# Organizations

Any organization that deploys Agni needs to be able to create its own identity within the system. By doing so, the organization is able to link its members, such as doctors, nurses, paramedics, pharmacists and administrative staff, to a common entity.

# The FHIR paradigm

FHIR provides the Organization resource for this purpose. This resource is used for collections of people that have come together to achieve an objective. In contrast, the Group resource is used to identify a collection of people (or animals, devices, etc.) that are gathered for the purpose of analysis or acting upon, but are not expected to act themselves.

The Organization resource often exists as a hierarchy, using the part-of property to associate the child to its parent organization. Such a hierarchy communicates the conceptual structure of an organization.

In contrast, the Location resource provides the physical representation of the hierarchy. Locations are always used for recording where a service occurs, and hence where encounters and observations take place.
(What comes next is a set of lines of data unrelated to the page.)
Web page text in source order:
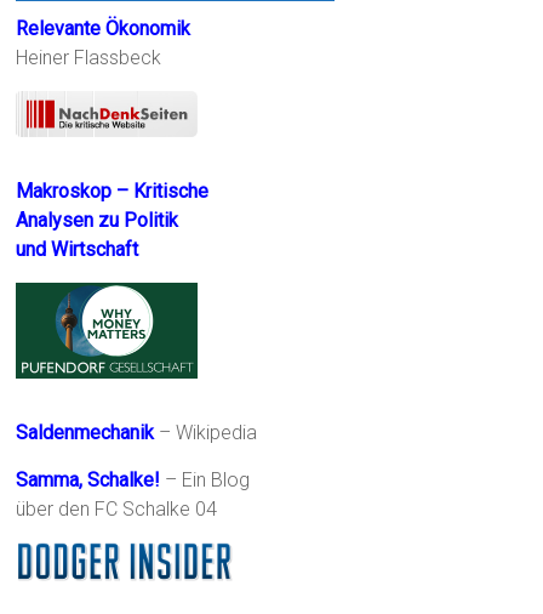
Relevante Ökonomik
Heiner Flassbeck
Makroskop – Kritische
Analysen zu Politik
und Wirtschaft
Saldenmechanik– Wikipedia
Samma, Schalke! – Ein Blog
über den FC Schalke 04
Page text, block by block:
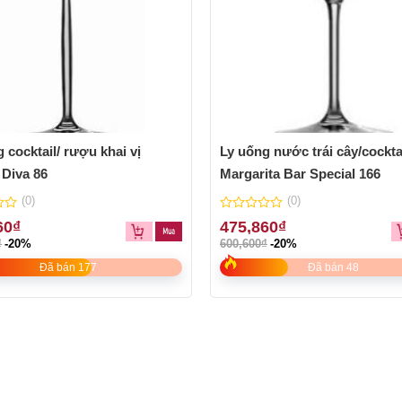
cocktail/ rượu khai vị
86
(0)
₫
-20%
Đã bán 177
Ly uống nước trái cây/
Margarita Bar Special 166
0
out
of
5
(0)
475,860₫
600,600₫ -20%
Đã bán 48
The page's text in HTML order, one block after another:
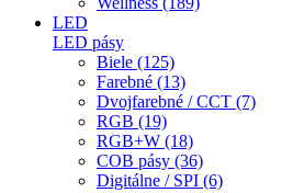
LED
LED pásy
Biele (125)
Farebné (13)
Dvojfarebné / CCT (7)
RGB (19)
RGB+W (18)
COB pásy (36)
Digitálne / SPI (6)
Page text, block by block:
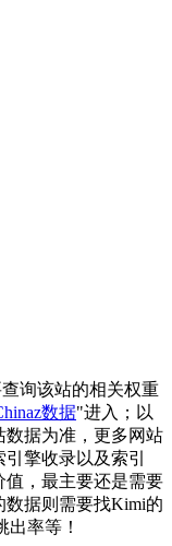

Organization and Location hierarchies link to one another. All locations do not have to link to the topmost level of the organization. For example, the "Acme Hospital" organization can have a child organization, the "Cardiology department". This organizational unit may be associated with two locations, "Floor 1, Wing B" and "Floor 5, Wing A". Neither location needs to be directly associated with "Acme Hospital".

# Adapting FHIR

In the context of public healthcare delivery, we can visualize the following structure:

  1. L1 Organization: Central/ federal government
  2. L2 Child-organization: State or provincial government
  3. L3 Child-organization: District or municipality within a state/province
  4. L4 Child-organization: Hospital or clinic within that municipality
  5. L5 Child-organization: A department or ward within a hospital.

Agni shall stop at four levels, because it only covers primary care clinics where integrated services are delivered — there are no departmental structures. Note that difference roles — such as a Pharmacist versus a Doctor — can still be handled using the Practitioner resource. This aspect is addressed in the Practitioner scope note.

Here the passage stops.